How to avoid pitfalls with data analytics projects
A recent Capgemini study found that 15% of big data initiatives in Europe fail. To ensure your project belongs to the 85% that are successful, I’ve summarized the four major pitfalls to watch out for. (This blog post contains the first two pitfalls, the other two will be published in a different blog post.)
Being aware of these and taking them into consideration will significantly increase the chances of your data analytics project being a success. Don’t worry: you are by no means the only one facing these challenges and pitfalls. In our initial data analytics workshop, we regularly see participants who are encountering them, right through to the end of the project. Here I’d like to share my insights with you from many successful workshops and projects, point out the major pitfalls, and illustrate them with example use cases.
1. The initiator – IT vs. department
Data analytics and big data are not one and the same – even if they are often used interchangeably.
IT departments often view projects through “big data glasses”. They provide the infrastructure for collecting large amounts of data; for example, in the form of database clusters. These databases store huge volumes of data, which in itself does not create added value for the company. That’s why the data analytics project should always have a clearly defined technological as well as commercial goal. Collecting data just for the sake of it does not bring the company any benefits at all.
Added value only arises when the company leverages the data and the resulting insights. This is where its (non-administrative) departments come in. They define what goals they want to achieve with data analytics – not with big data. They provide the technical understanding that allows data scientists to work with the data in a targeted way. Close cooperation between the ideas provider (department) and the data scientists is therefore an absolute must in order to achieve the defined project goal.
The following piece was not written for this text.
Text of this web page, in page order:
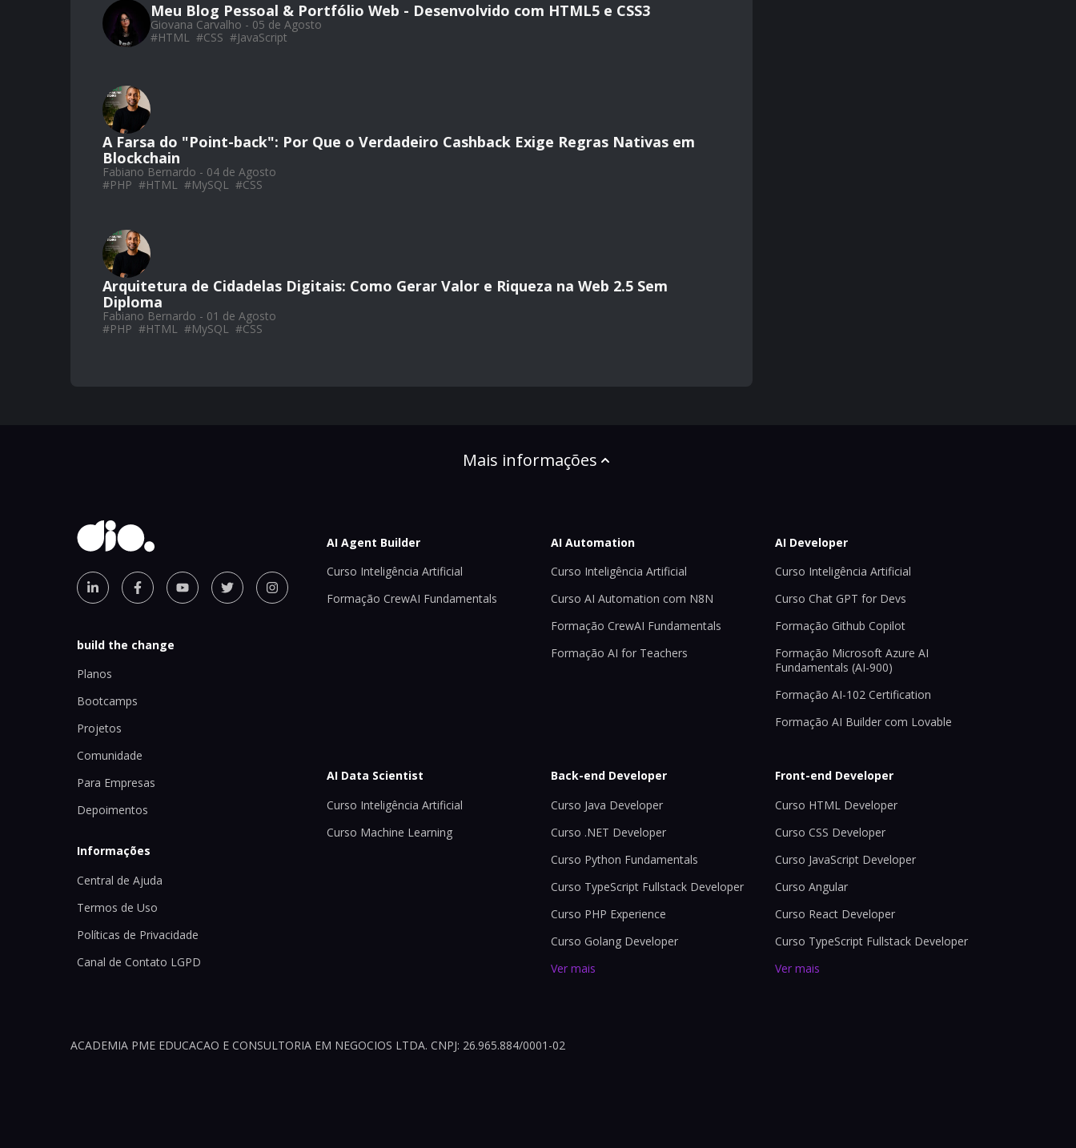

In other words: the success or failure of a data analytics project depends on what and how much technical process understanding is passed on to the data scientists. Data analytics engineers also play an important role here. They support the “translation” and knowledge transfer between the different disciplines. Data analytics engineers draw on their operational experience in manufacturing or logistics and a sound basic understanding of data analytics approaches. The data experts must not only understand the project goal, but also and in particular the correlations in the data. More importantly, they must see its relationship to the real world (machines, sensors, etc.) and the related process steps.
As the Capgemini study shows, IT departments are often the initiators of data analytics projects. This is not in itself a problem, as long as the other departments are closely involved and define the technical objectives of the project.
a) Quality of the data
Here it is important to consider what format the data is available in, where to look for what data, and whether the data is transparent across different sources.
To integrate a data set from several sources, you need a unique identifier that allows the data to be collated correctly. This may be a time stamp or a part number, for instance. Using a time stamp makes integration more complicated if different date/time formats are used in the individual data sources (German vs. US date format, time in UTS, etc.); however, it is still possible. By contrast, it is virtually impossible if different time bases are used. This is the case where there is no uniform time synchronization that generates the time stamps for all data sources.
b) Quantity of the data
The more, the better – so the saying goes. But with respect to data analytics, this is only partly true. Generally speaking, of course, the more data you have, the better. However here, too, there are a number of key aspects to consider.
Depending on the technical goal definition, it may, for example, be important for the underlying data to contain not only positive outcomes, but also a sufficient number of negative outcomes.
Example: predicting a negative outcome
If the goal of the project is to develop a model for predicting a negative outcome, the training data set used to train the prediction model must contain a sufficient number of negative outcomes. Otherwise, the model is not able to learn these negative outcomes and will therefore be incapable of predicting them – consequently, you can’t achieve the project goal with this data set! For this reason, when compiling the training data set, you should make sure it contains a sufficient quantity of the parameter to be predicted (target variable) – in the above example, negative outcomes. One way of achieving this is to expand the time period from which the data is being gathered.
c) The “right” data
So it’s clear that the quantity of data isn’t the only criterion. Above all, you need the right data!
What do we mean by the “right data”?
The data must contain the relevant information required to achieve the technical project goal. If, for example, you want to develop a model for predicting the product quality as defined by a surface roughness measurement, this variable must be represented in the data set. If you carry out the measurement without subsequently storing the measured value, you won’t be able to develop a corresponding model. This, too, is not an unsolvable problem, but it can delay progress because an adequate data basis first has to be generated (e.g. with the help of additional sensor technology, saving the relevant data, etc.).
Who will make sure that your data analytics project will succeed?
To help experts achieve a), b), and c), we have taken the experience we have gained in many successful projects and pooled it in data quality guidelines, which we provide at the start of a project. We also deal with this topic in the initial workshops by identifying those use cases that will deliver quick wins. In this way, we raise manufacturing experts’ awareness of these topics, which always proves to be a clear advantage for the next steps in the process.